Thursday, May 22, 2003

i have no clue what i'm writing.....
i guess i've become an introvert. i no longer permit myself to talk....to speak...to express.
i long to write all my thoughts on line......as if i cannot speak....as if i cannot express....
i don't hear or listen n e more....
i am just here why?!?!? because i am not permitted to die
i've never had such a strong urge to go over dose myself with medicated drugs.
sighs......
my parents say i'm cold....am i dat cold person?!?!? am i?!?!
i do noe who i am, and to myself....i do not consider myself cold. i guess my parents expect more to meh..

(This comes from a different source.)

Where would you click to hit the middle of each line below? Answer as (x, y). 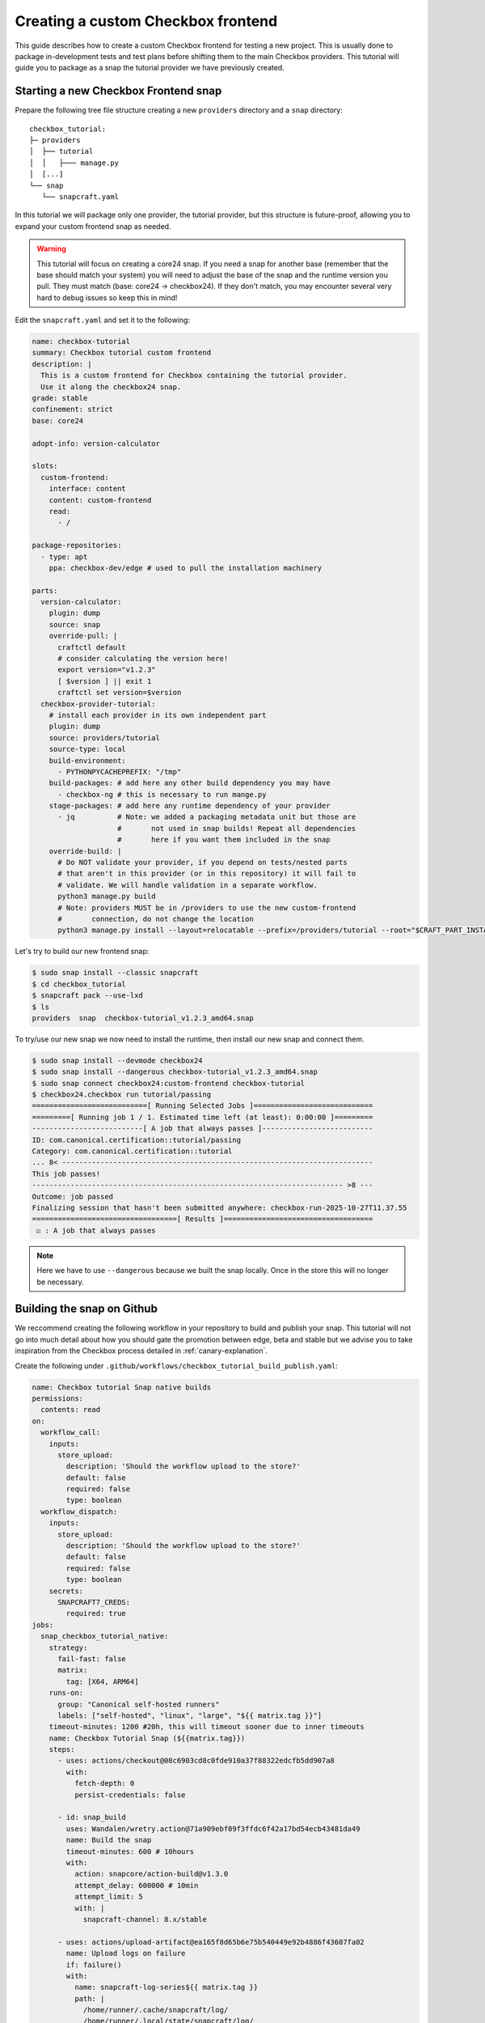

expectations.....why do we haveta have em???
this world is full of hate and a lack of love.....why should i add to the amount of hate out there in the ocean of the world??
should i not add to the lack??? but love is not lacking...it's everywhere....in small amounts....there's just a larger longing and need of it. sighs sighs. i say i'm happy.....i look happy.....i act happy, but am i truly happy???? am i not made to be happy?!? why can i not feel???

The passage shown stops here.